Exercise goal.
Without including the pictures, copy each line below exactly as it reads.

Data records
■ ■ ■
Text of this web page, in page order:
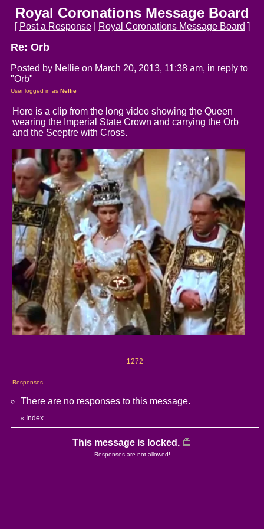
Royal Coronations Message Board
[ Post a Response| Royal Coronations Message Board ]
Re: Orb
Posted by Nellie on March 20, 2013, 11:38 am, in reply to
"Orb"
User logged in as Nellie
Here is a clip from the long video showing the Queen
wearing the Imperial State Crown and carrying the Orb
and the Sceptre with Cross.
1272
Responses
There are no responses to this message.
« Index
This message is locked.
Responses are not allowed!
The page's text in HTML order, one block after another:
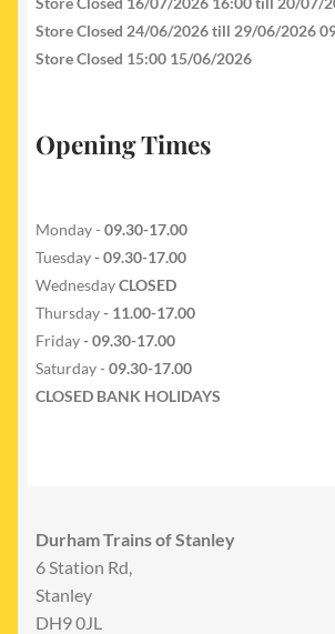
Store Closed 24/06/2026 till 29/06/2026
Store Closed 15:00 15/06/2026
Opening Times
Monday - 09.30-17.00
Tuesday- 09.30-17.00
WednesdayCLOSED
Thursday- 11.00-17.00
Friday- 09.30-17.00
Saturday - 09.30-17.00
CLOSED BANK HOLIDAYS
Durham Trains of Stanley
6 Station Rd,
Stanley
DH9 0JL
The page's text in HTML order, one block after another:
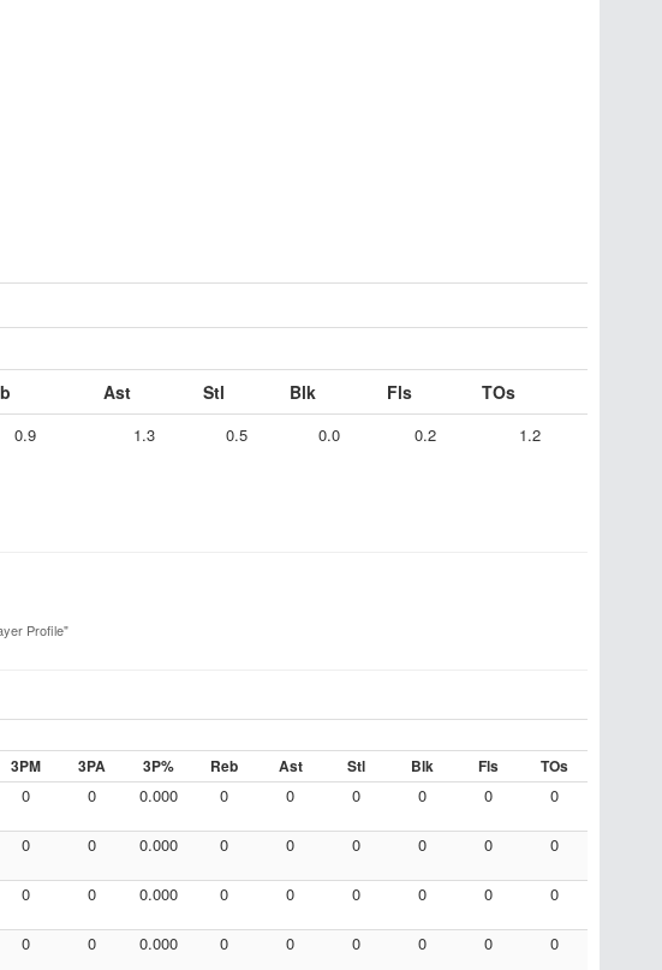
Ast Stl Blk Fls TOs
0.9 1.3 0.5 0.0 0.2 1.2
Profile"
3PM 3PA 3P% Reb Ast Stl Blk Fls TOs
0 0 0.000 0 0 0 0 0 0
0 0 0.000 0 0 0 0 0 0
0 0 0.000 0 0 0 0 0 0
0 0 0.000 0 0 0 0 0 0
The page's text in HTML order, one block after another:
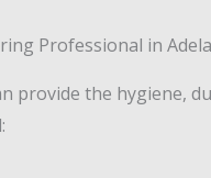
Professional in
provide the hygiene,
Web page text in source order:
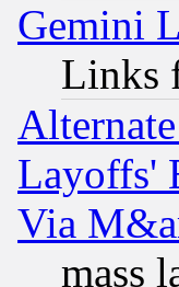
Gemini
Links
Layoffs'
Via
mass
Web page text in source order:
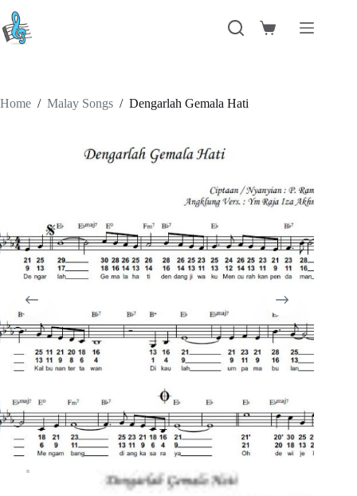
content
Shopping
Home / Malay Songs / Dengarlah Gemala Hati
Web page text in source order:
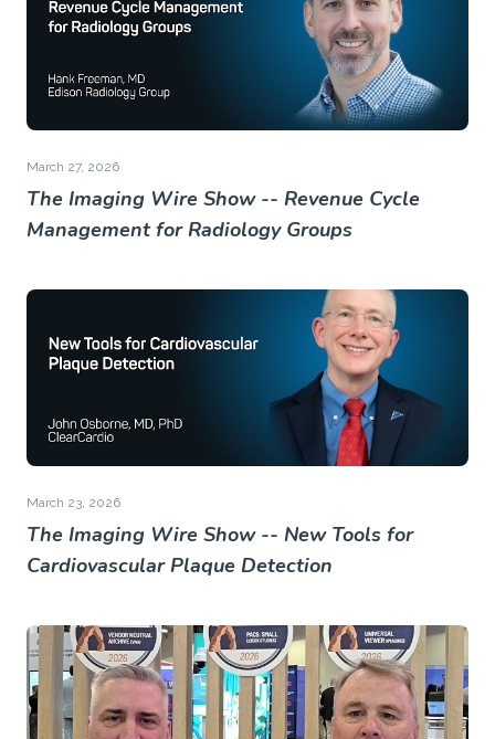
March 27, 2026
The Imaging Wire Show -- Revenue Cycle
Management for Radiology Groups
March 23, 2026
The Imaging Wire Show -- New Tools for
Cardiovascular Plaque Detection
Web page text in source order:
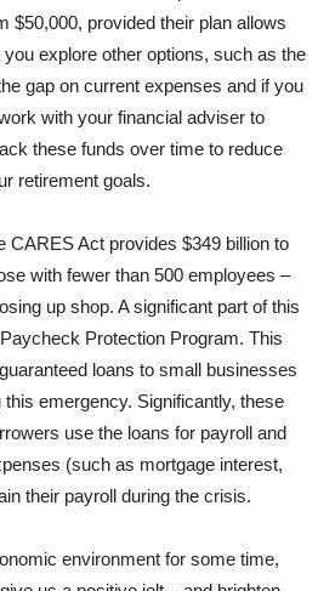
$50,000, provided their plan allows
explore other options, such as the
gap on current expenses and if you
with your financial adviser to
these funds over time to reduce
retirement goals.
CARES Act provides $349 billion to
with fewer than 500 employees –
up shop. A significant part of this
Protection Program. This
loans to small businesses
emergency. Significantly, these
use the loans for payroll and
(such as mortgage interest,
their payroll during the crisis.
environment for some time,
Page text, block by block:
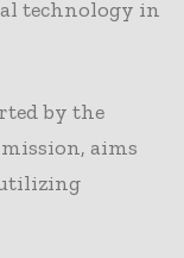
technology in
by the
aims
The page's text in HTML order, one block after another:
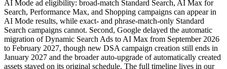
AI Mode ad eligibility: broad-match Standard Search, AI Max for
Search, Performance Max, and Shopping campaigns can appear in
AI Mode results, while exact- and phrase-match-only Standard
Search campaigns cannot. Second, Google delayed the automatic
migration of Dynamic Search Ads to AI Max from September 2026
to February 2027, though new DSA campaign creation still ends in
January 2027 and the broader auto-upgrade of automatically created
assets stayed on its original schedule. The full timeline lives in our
■ ■ ■
Solution for this exercise.
Text of this web page, in page order:
Royal Coronations Message Board
[ Post a Response| Royal Coronations Message Board ]
Re: Orb
Posted by Nellie on March 20, 2013, 11:38 am, in reply to
"Orb"
User logged in as Nellie
Here is a clip from the long video showing the Queen
wearing the Imperial State Crown and carrying the Orb
and the Sceptre with Cross.
1272
Responses
There are no responses to this message.
« Index
This message is locked.
Responses are not allowed!
The page's text in HTML order, one block after another:
Store Closed 24/06/2026 till 29/06/2026
Store Closed 15:00 15/06/2026
Opening Times
Monday - 09.30-17.00
Tuesday- 09.30-17.00
WednesdayCLOSED
Thursday- 11.00-17.00
Friday- 09.30-17.00
Saturday - 09.30-17.00
CLOSED BANK HOLIDAYS
Durham Trains of Stanley
6 Station Rd,
Stanley
DH9 0JL
The page's text in HTML order, one block after another:
Ast Stl Blk Fls TOs
0.9 1.3 0.5 0.0 0.2 1.2
Profile"
3PM 3PA 3P% Reb Ast Stl Blk Fls TOs
0 0 0.000 0 0 0 0 0 0
0 0 0.000 0 0 0 0 0 0
0 0 0.000 0 0 0 0 0 0
0 0 0.000 0 0 0 0 0 0
The page's text in HTML order, one block after another:
Professional in
provide the hygiene,
Web page text in source order:
Gemini
Links
Layoffs'
Via
mass
Web page text in source order:
content
Shopping
Home / Malay Songs / Dengarlah Gemala Hati
Web page text in source order:
March 27, 2026
The Imaging Wire Show -- Revenue Cycle
Management for Radiology Groups
March 23, 2026
The Imaging Wire Show -- New Tools for
Cardiovascular Plaque Detection
Web page text in source order:
$50,000, provided their plan allows
explore other options, such as the
gap on current expenses and if you
with your financial adviser to
these funds over time to reduce
retirement goals.
CARES Act provides $349 billion to
with fewer than 500 employees –
up shop. A significant part of this
Protection Program. This
loans to small businesses
emergency. Significantly, these
use the loans for payroll and
(such as mortgage interest,
their payroll during the crisis.
environment for some time,
Page text, block by block:
technology in
by the
aims
The page's text in HTML order, one block after another:
AI Mode ad eligibility: broad-match Standard Search, AI Max for
Search, Performance Max, and Shopping campaigns can appear in
AI Mode results, while exact- and phrase-match-only Standard
Search campaigns cannot. Second, Google delayed the automatic
migration of Dynamic Search Ads to AI Max from September 2026
to February 2027, though new DSA campaign creation still ends in
January 2027 and the broader auto-upgrade of automatically created
assets stayed on its original schedule. The full timeline lives in our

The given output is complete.